**Required work**
Work out how many lines in the records below include the string "exist", and reply with that number alone.

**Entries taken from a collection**

----

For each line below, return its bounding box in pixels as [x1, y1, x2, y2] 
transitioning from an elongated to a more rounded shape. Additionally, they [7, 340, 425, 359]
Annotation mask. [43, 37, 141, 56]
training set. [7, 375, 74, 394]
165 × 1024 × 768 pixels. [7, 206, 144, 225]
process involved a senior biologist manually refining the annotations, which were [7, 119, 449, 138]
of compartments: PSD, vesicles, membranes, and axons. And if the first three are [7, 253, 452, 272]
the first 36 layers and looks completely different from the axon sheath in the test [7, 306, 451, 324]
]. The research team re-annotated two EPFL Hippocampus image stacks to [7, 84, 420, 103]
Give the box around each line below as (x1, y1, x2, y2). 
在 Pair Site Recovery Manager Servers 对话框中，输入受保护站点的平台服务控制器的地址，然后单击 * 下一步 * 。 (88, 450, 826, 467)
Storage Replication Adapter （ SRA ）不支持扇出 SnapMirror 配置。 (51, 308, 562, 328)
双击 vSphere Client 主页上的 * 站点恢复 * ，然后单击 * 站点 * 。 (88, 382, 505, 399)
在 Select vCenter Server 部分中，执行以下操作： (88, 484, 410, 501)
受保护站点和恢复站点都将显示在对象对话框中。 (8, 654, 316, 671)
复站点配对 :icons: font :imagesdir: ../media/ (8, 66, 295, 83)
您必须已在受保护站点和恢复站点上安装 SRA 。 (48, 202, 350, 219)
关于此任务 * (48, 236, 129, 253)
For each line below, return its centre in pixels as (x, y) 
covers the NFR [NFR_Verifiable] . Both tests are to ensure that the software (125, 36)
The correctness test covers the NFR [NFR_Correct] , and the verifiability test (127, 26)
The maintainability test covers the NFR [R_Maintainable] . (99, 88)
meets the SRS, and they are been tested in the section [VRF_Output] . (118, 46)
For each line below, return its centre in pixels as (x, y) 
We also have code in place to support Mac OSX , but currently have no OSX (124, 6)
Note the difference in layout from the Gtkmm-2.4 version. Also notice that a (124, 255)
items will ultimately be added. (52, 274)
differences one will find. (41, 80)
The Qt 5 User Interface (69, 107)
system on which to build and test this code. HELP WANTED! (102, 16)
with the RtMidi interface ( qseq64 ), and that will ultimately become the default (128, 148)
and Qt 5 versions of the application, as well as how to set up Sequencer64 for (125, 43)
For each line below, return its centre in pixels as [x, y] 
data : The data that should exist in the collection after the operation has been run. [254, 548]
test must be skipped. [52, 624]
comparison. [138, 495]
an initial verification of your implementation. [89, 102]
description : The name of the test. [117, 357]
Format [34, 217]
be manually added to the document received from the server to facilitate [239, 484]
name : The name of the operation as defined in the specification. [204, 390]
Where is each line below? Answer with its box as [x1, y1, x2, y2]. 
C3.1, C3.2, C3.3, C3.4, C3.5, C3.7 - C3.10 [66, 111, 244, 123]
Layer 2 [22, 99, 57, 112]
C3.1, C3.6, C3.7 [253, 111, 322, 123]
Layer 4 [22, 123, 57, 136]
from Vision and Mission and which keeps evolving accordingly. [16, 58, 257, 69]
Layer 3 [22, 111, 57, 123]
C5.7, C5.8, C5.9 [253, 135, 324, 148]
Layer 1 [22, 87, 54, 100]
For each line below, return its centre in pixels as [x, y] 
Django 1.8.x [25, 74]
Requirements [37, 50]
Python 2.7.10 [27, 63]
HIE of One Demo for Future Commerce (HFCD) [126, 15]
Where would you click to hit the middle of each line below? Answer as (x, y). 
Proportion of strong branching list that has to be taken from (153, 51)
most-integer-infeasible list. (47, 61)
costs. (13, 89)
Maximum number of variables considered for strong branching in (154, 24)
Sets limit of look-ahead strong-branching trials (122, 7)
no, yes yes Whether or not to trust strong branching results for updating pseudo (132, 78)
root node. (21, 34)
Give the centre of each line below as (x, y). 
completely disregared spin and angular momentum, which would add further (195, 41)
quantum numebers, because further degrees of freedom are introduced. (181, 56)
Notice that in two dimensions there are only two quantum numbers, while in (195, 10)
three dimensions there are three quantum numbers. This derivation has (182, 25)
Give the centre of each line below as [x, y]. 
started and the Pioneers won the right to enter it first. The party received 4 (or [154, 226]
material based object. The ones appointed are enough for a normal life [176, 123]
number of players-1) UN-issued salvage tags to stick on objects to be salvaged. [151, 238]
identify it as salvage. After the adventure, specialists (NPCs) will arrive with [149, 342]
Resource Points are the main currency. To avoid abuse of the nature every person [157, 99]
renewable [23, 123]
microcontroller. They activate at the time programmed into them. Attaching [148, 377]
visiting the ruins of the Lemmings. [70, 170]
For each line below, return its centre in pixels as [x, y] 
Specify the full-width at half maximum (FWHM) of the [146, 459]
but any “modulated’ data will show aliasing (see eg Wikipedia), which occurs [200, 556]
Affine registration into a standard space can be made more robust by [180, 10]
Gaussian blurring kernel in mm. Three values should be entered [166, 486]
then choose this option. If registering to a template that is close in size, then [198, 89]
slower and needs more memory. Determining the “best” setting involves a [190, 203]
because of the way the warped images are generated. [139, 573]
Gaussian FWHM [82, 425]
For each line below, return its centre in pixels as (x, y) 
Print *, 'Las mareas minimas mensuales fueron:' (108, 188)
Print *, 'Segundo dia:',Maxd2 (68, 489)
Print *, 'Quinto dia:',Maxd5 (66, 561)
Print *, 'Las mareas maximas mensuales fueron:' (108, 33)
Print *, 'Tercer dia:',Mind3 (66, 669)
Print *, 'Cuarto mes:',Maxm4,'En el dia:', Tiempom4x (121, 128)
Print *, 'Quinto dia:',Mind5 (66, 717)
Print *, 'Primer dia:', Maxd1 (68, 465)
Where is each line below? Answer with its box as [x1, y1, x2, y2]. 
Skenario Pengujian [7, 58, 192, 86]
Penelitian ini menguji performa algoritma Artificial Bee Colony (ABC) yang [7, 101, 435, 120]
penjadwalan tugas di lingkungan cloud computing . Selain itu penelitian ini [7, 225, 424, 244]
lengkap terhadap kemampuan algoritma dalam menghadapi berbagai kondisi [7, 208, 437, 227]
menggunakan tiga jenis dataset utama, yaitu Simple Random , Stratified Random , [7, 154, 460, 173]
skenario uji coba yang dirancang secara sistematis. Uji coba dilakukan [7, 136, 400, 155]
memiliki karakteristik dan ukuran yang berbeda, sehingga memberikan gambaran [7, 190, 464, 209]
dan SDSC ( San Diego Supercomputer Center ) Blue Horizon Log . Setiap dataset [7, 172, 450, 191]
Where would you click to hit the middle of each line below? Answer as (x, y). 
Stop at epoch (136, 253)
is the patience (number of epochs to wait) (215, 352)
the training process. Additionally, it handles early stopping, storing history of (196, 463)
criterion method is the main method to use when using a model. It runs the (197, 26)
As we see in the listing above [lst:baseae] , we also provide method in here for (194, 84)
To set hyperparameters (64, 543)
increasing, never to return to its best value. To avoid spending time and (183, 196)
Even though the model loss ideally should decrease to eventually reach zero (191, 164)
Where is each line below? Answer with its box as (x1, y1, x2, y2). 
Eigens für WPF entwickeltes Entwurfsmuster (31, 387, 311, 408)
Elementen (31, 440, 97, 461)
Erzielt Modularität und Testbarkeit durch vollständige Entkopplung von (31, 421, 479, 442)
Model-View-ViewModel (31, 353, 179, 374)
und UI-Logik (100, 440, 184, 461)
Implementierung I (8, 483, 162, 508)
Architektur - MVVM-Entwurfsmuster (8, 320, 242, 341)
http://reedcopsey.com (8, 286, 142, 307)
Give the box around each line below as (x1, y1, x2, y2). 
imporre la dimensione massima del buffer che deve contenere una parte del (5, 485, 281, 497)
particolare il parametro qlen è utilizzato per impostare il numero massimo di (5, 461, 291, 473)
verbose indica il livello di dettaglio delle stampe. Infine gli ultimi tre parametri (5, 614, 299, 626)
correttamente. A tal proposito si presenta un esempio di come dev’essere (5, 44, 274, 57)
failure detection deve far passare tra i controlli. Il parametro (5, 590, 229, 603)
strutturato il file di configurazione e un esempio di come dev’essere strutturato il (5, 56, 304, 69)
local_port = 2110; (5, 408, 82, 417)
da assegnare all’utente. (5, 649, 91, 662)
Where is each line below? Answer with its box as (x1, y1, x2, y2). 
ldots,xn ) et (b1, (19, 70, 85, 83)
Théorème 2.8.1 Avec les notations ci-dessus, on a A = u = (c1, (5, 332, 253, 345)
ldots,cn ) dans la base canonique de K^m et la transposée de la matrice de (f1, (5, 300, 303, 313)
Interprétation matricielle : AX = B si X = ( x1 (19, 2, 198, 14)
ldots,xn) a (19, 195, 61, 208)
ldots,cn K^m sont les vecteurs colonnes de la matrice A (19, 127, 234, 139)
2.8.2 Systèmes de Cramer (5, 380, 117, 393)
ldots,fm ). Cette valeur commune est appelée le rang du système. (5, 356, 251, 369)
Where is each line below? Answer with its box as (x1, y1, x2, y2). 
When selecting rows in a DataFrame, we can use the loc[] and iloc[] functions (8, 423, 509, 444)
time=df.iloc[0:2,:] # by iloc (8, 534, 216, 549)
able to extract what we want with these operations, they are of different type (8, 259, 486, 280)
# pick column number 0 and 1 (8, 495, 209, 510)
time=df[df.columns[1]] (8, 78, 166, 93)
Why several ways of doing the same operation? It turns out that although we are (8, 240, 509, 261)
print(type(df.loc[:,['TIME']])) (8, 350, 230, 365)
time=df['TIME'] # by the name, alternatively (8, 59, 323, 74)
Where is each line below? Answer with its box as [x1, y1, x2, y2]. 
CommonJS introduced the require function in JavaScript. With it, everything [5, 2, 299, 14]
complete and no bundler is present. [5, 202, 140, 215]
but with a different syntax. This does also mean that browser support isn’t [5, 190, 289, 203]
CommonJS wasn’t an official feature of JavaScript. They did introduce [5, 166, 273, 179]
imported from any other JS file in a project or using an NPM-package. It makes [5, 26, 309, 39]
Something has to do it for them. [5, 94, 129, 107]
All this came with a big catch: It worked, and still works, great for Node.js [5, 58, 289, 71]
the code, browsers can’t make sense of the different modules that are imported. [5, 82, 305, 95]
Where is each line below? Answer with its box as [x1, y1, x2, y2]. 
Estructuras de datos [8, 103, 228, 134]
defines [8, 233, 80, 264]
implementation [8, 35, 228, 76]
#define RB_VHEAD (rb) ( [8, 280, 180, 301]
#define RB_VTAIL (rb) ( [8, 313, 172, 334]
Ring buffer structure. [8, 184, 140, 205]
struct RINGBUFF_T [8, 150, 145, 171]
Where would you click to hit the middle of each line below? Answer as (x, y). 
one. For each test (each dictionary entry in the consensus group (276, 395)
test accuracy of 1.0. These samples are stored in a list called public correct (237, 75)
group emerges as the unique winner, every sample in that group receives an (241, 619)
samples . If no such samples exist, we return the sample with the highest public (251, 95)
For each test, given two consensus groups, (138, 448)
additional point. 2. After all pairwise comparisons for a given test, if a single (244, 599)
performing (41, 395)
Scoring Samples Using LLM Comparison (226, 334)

----

**Answer to this problem**
2